La película de Marc Foster es una pirueta en torno a la existencia y su fugacidad. Explora las líneas
borrosas entre la verdad y la ilusión, líneas que hoy más que nunca -en la época de la informatización
total- son indiscernibles. Foster investiga también la manera harto misteriosa en que damos forma a
nuestra existencia. Uno se pasa la vida calculando y al final lo que sale no tiene mucho que ver con lo
previsto. Como dice un viejo refrán castellano, el hombre hace planes para que Dios sonría.

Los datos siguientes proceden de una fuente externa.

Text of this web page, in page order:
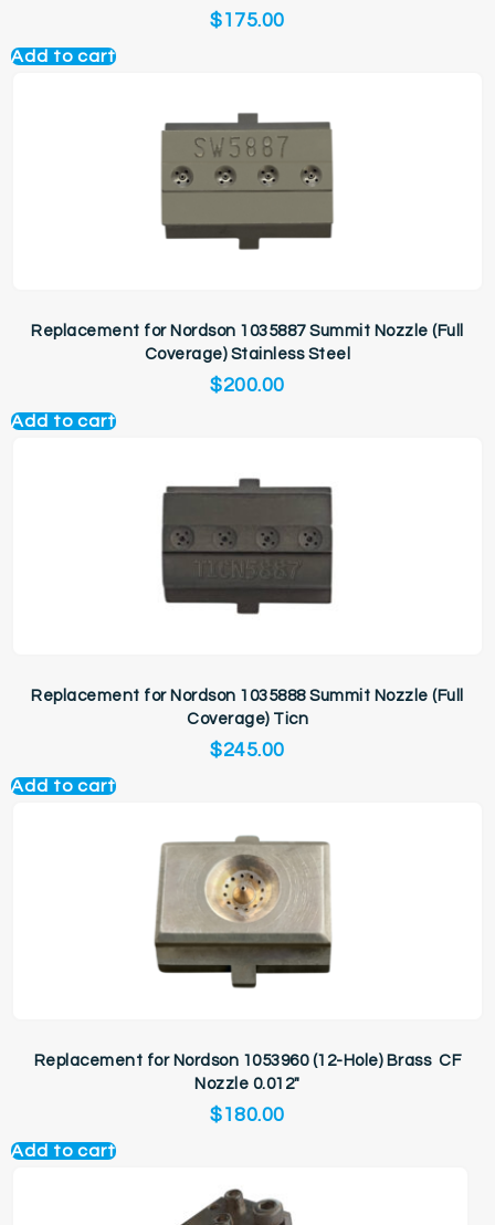
$175.00
Add to cart
Replacement for Nordson 1035887 Summit Nozzle (Full
Coverage) Stainless Steel
$200.00
Add to cart
Replacement for Nordson 1035888 Summit Nozzle (Full
Coverage) Ticn
$245.00
Add to cart
Replacement for Nordson 1053960 (12-Hole) Brass CF
Nozzle 0.012″
$180.00
Add to cart
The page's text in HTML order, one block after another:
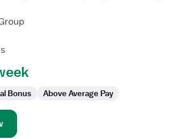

¿Recuerdan American beauty? Un hombre ha estado dormido durante años y de repente se despierta y se entera de que le queda poco. El tiempo se acaba: una frase un poco estresante que a Foster le gustaría que resonase en nuestros oídos. Es angustiosa, de acuerdo, pero al mismo tiempo es la fuente de cierta sabiduría antigua, pues invita a vivir cada día como si fuera el último. Al fin y al cabo, nadie sabe lo que está escrito, de tal manera que el amor al destino de los estoicos no cambia nada de cara al esfuerzo, sólo en cuanto a su dirección. La meta es, siempre, recuperar un origen ambiguo, reconciliarse con un trauma remoto.